Data excerpts
--- --- ---

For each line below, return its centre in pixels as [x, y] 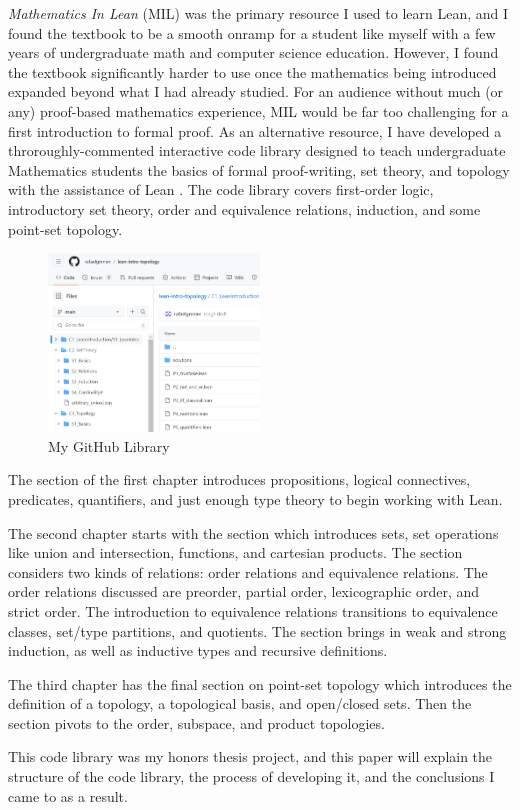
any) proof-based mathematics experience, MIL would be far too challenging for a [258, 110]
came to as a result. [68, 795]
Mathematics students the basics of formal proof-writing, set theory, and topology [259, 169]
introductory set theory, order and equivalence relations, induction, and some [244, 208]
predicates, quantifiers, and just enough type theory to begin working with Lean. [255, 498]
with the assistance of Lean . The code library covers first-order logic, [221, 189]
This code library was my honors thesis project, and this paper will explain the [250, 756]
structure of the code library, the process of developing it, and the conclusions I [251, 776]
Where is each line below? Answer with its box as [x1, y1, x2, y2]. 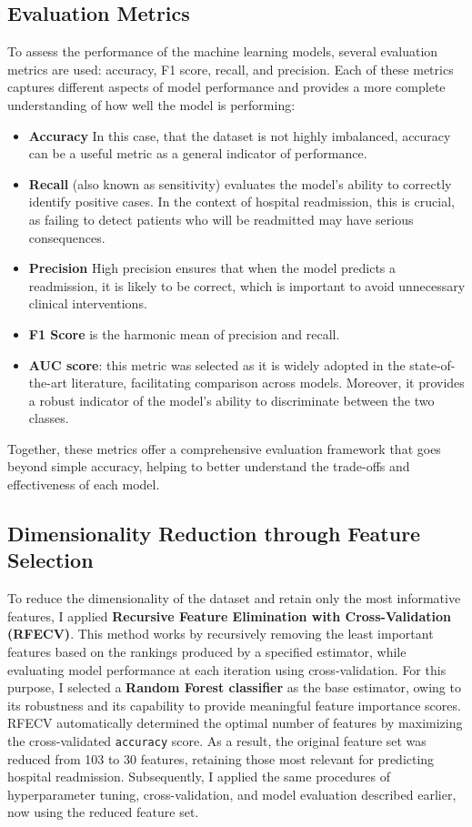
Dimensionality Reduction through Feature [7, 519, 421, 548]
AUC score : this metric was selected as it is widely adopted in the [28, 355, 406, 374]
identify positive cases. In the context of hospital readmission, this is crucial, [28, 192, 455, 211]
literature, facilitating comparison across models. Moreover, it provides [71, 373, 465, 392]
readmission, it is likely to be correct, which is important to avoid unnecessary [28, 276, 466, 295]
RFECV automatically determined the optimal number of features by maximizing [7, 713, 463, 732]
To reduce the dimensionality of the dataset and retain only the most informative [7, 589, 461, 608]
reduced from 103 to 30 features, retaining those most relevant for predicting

--- --- ---

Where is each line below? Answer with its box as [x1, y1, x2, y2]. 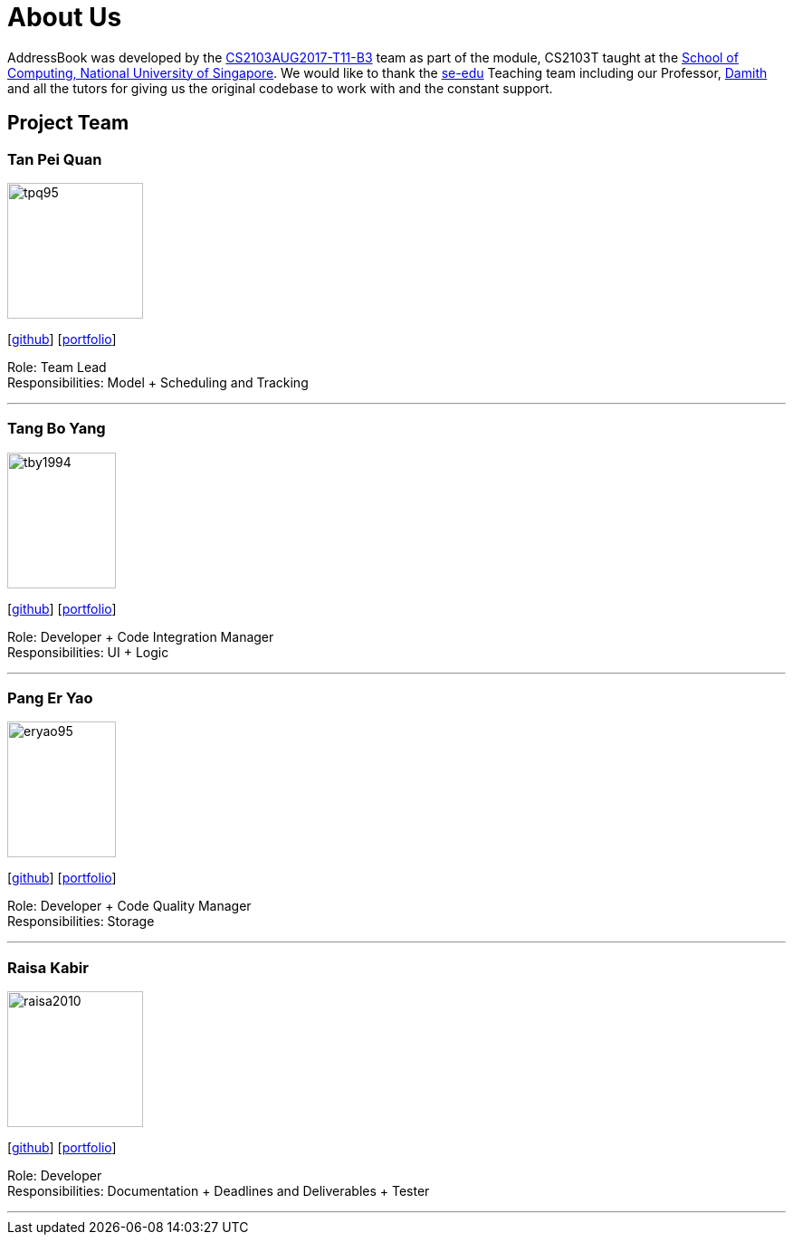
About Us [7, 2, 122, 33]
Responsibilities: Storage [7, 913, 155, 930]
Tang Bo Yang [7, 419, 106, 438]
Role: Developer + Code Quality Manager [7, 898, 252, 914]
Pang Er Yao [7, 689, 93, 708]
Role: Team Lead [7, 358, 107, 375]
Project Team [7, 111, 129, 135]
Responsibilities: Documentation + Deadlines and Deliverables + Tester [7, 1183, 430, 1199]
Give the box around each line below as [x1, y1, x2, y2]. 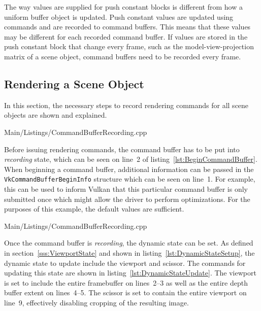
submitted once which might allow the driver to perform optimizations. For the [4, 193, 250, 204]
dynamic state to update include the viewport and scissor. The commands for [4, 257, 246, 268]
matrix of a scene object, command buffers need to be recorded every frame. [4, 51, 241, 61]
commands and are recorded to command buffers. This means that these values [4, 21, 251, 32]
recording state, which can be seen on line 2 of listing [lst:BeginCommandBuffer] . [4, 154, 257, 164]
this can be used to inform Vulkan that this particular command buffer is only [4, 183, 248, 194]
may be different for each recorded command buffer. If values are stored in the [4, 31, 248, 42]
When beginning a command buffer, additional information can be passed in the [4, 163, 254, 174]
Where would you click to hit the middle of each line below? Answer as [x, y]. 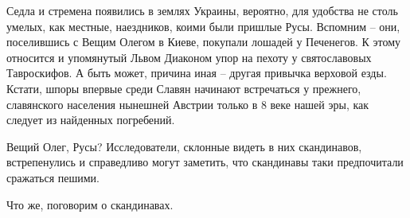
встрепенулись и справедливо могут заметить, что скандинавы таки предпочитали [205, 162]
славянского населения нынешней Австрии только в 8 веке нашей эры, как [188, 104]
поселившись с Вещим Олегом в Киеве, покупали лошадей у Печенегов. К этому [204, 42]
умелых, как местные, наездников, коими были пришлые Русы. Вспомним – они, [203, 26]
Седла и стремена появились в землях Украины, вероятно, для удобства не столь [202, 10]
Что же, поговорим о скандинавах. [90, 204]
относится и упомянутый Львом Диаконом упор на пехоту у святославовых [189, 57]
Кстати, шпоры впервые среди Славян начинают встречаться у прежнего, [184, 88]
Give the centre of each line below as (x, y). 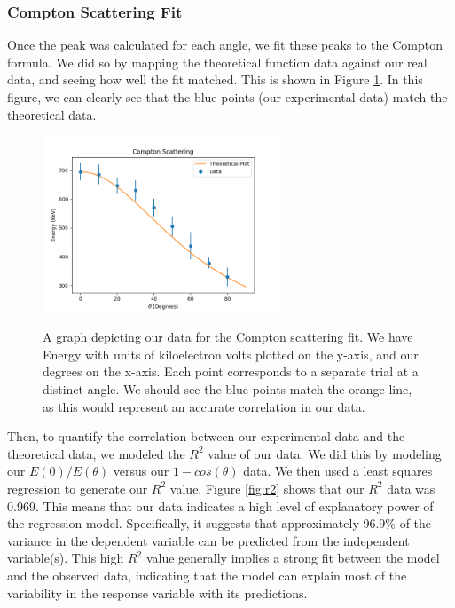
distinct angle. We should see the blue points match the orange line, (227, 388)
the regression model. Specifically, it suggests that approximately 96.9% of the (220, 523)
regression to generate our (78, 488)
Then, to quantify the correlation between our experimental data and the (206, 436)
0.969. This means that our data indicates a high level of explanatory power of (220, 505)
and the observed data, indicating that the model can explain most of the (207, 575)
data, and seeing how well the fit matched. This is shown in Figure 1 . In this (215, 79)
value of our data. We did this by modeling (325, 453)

--- --- ---

→ **To do**: Within the data above, the lines from the one with "any) proof-based mathematics" to the one with "introductory set theory, order" must be repeated exactly; no other line belongs in the answer.

→ **Response area**:
any) proof-based mathematics experience, MIL would be far too challenging for a [258, 110]
came to as a result. [68, 795]
Mathematics students the basics of formal proof-writing, set theory, and topology [259, 169]
introductory set theory, order and equivalence relations, induction, and some [244, 208]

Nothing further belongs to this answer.